Бросок на Прагу — страница 51 из 57

Почему цвет блокады — серый? Все такое серое и тяжелое. И прилипающее к земле небо, и облака — плотно сбитые колобки, пропитанные порохом и дымом, и облупившиеся, с вылезшей из-под штукатурки кирпичной кладкой стены домов, и крутые, стиснутые морозом и оттого, кажется, ставшие каменными сугробы, и угрюмые, сонные, а может быть, умершие деревья, и свежая снеговая крупка, начавшая медленно сыпаться с небес… Неужели в природе нет никакого другого цвета, неужто все умерло?

Хоть и не была тропа испятнана следами, а военный уже дожидался его у солнечных часов. Правда, от прежнего здоровья и праздничности ничего не осталось — лицо было озабоченным, постаревшим, две глубокие складки пересекли лоб поперек, и щеки уже были не розовыми, а желтоватыми, с плохо срезанными клочками волос — сразу видно, брился человек впопыхах, подглазья набрякли болезненной синью. Борисов обрадовался ему, как родному.

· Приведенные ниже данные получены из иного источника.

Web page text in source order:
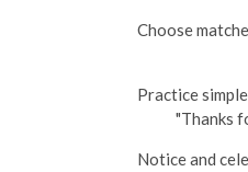
Choose
Practice
"Thanks
Notice and

— Спасибо за хлеб, что вы дали в прошлый раз, а я толком, кажется, вас и не поблагодарил.

— А-а… — Военный махнул рукой, он, похоже, до конца не представлял, что такое хлеб для блокадника, проговорил, глядя в сторону: — У меня напарника сбили.

Борисов поежился: он думал, что этот военный летал на транспортном самолете, а что такое транспортный самолет? Большая масса — чем крупнее масса, тем больше уязвимость, попасть легче, — слабенькое вооружение. Плывет эта громадина по небу, хорошо видная со всех сторон, открытая, куда хочешь, туда и бей, и если нет прикрытия истребителей — совсем беззащитная.

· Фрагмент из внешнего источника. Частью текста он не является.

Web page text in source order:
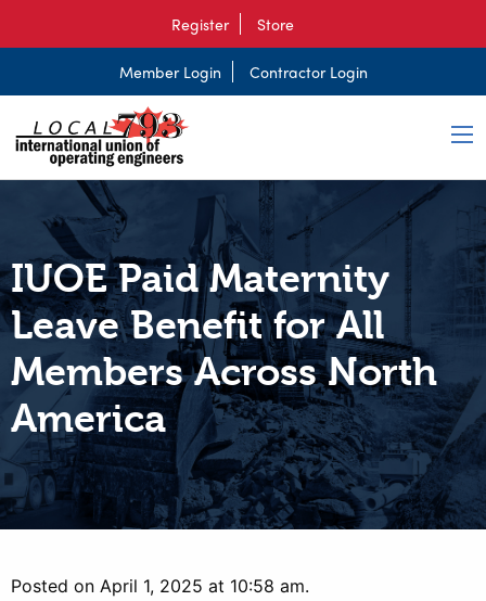
Register Store
Member Login Contractor Login
IUOE Paid Maternity
Leave Benefit for All
Members Across North
America
Posted on April 1, 2025 at 10:58 am.

Но насколько разумел Борисов, хотя в военном деле он не был специалистом, у летчиков-транспортников не бывает напарников, напарники есть только у истребителей, где ведомый прикрывает ведущего — истребители ходят только парами. Значит, этот военный — летчик-истребитель.

— Нет больше моего напарника. — Военный стиснул зубы, глаза его сжались, как перед дракой. — Нет больше Витьки Сидоренко.

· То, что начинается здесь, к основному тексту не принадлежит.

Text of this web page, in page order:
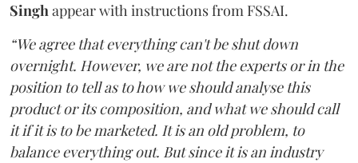
Singhappear with instructions from FSSAI.
“We agree that everything can't be shut down
overnight. However, we are not the experts or in the
position to tell as to how we should analyse this
product or its composition, and what we should call
it if it is to be marketed. It is an old problem, to
balance everything out. But since it is an industry

Надо было бы Борисову сказать какие-то утешающие слова, но что значат слова его по сравнению с тем, что человека уже нет? Воздух, не имеющий оболочки, угасший звук. Он нагнулся, молча скребнул рукавицей по фанере.

— Ладно, — стиснутым сквозь зубы голосом проговорил военный, — того, что было, уже не вернешь. И с тех, кто был… — похлопал рукою по противогазной сумке, что-то проверяя, вздохнул. — Ладно! Жить все равно надо. И воевать надо. На подлете к Ленинграду сбили Витьку. Я в облака ушел, затерялся, а он под очередь мессера угодил. — Военный расстегнул сумку, достал большой, не менее килограмма весом будильник. Борисов видел такие — в Москве на заводе выпускают, на коленке либо на слесарном верстаке молотком выколачивают, на ногу упадет — больницы не миновать, такой агрегат любую кость раздробить может. — Солнечные часы солнечными часами, а вот — часы земные. Починить сможешь? — Военный беззвучно переместился к Борисову.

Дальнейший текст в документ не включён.